§ **SOURCE MATERIAL**:
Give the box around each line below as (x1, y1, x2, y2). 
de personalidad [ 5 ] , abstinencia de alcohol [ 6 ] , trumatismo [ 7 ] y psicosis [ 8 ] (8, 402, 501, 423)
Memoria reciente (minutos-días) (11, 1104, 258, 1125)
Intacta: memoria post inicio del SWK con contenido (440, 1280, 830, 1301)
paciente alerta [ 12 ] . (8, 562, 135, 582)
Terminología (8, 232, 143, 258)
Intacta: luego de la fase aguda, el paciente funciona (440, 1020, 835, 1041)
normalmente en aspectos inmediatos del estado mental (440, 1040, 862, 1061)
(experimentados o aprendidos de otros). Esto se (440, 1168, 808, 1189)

---

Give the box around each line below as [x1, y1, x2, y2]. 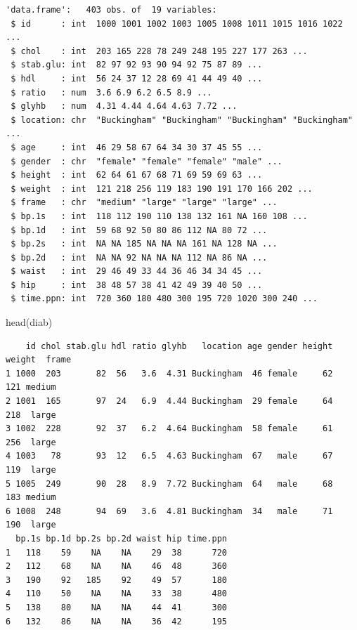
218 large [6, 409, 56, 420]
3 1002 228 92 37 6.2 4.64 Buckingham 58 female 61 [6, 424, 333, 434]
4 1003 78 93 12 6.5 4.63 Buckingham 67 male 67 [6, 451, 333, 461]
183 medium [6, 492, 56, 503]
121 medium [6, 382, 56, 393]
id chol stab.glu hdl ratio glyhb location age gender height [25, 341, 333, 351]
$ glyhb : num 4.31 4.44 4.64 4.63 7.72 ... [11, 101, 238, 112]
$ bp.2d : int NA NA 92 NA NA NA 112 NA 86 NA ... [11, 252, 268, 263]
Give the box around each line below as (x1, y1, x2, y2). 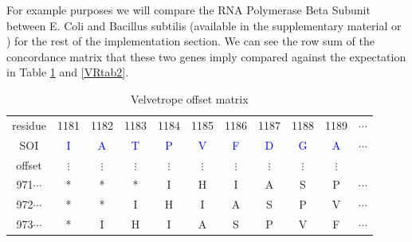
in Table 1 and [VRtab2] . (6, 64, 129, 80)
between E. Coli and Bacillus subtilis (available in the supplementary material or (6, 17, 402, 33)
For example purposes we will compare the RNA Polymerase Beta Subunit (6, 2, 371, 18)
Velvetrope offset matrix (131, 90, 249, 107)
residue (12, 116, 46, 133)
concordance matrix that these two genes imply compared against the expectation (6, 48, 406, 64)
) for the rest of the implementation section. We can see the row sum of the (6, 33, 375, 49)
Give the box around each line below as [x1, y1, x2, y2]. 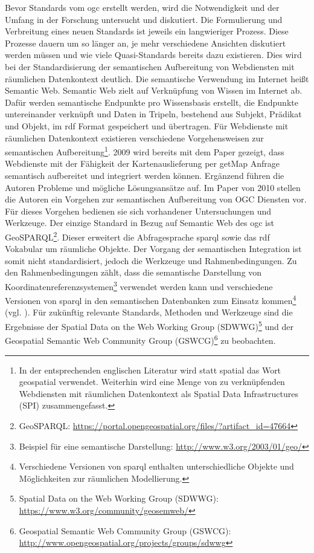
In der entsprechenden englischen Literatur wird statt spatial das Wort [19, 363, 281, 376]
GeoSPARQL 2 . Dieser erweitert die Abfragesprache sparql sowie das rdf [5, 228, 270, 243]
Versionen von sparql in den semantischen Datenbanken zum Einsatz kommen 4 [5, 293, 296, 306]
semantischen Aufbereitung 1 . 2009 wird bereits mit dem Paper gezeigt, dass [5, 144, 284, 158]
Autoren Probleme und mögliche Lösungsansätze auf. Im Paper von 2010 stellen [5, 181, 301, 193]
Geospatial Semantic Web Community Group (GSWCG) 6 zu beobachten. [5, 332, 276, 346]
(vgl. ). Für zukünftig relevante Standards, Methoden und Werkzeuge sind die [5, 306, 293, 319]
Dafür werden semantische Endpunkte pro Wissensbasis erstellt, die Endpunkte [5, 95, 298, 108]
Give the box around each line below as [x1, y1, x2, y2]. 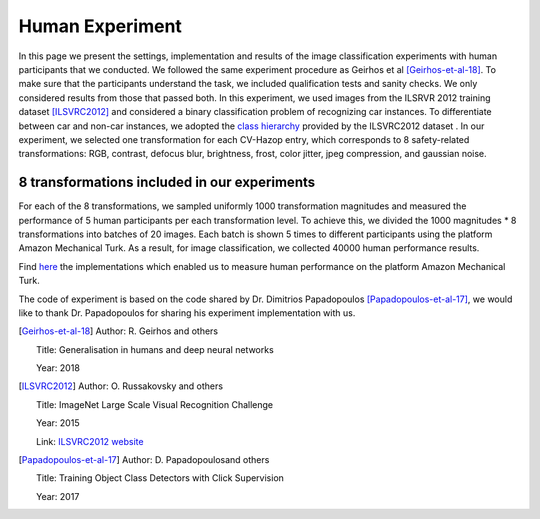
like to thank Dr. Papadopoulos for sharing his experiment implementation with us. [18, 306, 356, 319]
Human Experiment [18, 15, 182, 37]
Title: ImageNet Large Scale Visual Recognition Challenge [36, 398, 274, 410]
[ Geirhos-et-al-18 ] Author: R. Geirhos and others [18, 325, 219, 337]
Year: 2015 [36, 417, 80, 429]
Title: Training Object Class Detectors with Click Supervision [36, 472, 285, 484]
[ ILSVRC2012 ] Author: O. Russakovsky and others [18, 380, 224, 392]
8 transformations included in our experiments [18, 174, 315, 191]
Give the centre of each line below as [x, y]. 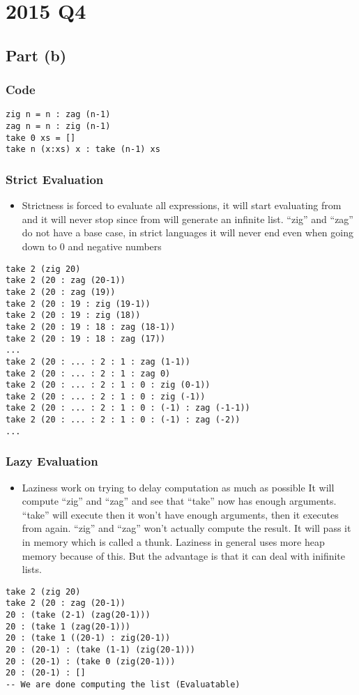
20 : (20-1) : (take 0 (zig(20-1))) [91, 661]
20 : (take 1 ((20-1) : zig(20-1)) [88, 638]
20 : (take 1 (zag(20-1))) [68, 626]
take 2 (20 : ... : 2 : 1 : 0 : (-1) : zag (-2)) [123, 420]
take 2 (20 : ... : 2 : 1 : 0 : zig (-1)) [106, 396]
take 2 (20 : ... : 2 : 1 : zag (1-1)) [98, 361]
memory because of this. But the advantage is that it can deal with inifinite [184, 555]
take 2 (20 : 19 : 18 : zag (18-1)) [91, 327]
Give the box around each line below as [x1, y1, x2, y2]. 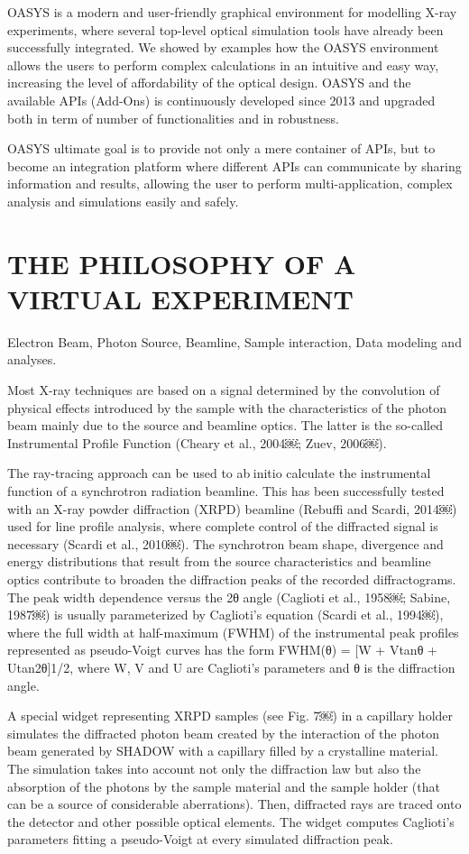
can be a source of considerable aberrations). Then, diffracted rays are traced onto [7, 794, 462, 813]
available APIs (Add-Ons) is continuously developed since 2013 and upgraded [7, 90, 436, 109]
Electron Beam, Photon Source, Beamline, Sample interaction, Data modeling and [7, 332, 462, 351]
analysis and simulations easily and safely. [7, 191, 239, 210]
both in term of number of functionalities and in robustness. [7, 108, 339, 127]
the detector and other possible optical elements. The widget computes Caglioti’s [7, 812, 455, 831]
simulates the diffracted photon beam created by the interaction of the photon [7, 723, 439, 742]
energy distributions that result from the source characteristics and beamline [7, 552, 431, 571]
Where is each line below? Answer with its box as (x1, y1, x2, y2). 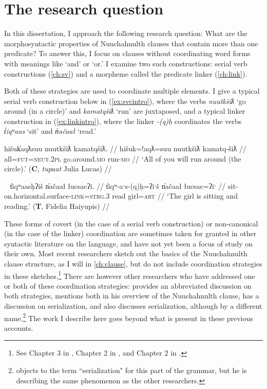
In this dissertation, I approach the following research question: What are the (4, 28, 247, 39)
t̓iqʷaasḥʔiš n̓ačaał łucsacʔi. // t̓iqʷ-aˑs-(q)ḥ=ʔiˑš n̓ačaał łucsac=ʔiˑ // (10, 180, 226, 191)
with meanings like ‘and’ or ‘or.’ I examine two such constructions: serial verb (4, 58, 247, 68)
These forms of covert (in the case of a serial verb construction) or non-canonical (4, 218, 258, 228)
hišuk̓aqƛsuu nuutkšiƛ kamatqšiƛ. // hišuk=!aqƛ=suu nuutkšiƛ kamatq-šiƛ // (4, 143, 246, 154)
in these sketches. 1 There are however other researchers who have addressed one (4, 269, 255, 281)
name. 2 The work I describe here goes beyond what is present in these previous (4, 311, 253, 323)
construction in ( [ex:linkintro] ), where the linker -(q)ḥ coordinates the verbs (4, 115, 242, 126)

...

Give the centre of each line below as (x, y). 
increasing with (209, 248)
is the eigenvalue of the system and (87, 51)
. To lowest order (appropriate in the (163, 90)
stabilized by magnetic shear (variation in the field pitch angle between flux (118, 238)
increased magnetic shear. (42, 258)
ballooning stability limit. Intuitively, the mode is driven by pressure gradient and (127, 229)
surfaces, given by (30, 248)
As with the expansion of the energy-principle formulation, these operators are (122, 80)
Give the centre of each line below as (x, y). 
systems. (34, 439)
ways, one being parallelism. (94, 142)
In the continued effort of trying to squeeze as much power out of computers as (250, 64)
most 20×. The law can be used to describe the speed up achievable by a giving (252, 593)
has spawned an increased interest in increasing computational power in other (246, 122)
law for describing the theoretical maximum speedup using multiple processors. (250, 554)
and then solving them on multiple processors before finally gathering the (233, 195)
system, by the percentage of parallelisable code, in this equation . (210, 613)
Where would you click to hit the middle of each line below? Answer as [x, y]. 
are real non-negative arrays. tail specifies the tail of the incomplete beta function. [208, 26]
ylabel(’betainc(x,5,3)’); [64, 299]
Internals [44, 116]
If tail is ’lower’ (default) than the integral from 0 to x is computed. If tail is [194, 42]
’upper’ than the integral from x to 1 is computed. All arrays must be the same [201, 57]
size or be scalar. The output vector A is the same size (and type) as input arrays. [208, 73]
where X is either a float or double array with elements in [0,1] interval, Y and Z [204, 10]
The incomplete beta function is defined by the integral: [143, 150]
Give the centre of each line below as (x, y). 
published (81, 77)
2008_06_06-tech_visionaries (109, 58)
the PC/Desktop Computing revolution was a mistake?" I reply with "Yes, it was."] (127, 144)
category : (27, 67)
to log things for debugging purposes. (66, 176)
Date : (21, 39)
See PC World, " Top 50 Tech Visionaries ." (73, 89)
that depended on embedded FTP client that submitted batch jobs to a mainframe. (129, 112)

§ **TASK TO COMPLETE**: What is asked for is an exact copy of the lines above from the one containing "same [201, 57]" through the one containing "that depended on", and only those.

§ **TASK OUTPUT**:
’upper’ than the integral from x to 1 is computed. All arrays must be the same [201, 57]
size or be scalar. The output vector A is the same size (and type) as input arrays. [208, 73]
where X is either a float or double array with elements in [0,1] interval, Y and Z [204, 10]
The incomplete beta function is defined by the integral: [143, 150]
Give the centre of each line below as (x, y). 
published (81, 77)
2008_06_06-tech_visionaries (109, 58)
the PC/Desktop Computing revolution was a mistake?" I reply with "Yes, it was."] (127, 144)
category : (27, 67)
to log things for debugging purposes. (66, 176)
Date : (21, 39)
See PC World, " Top 50 Tech Visionaries ." (73, 89)
that depended on embedded FTP client that submitted batch jobs to a mainframe. (129, 112)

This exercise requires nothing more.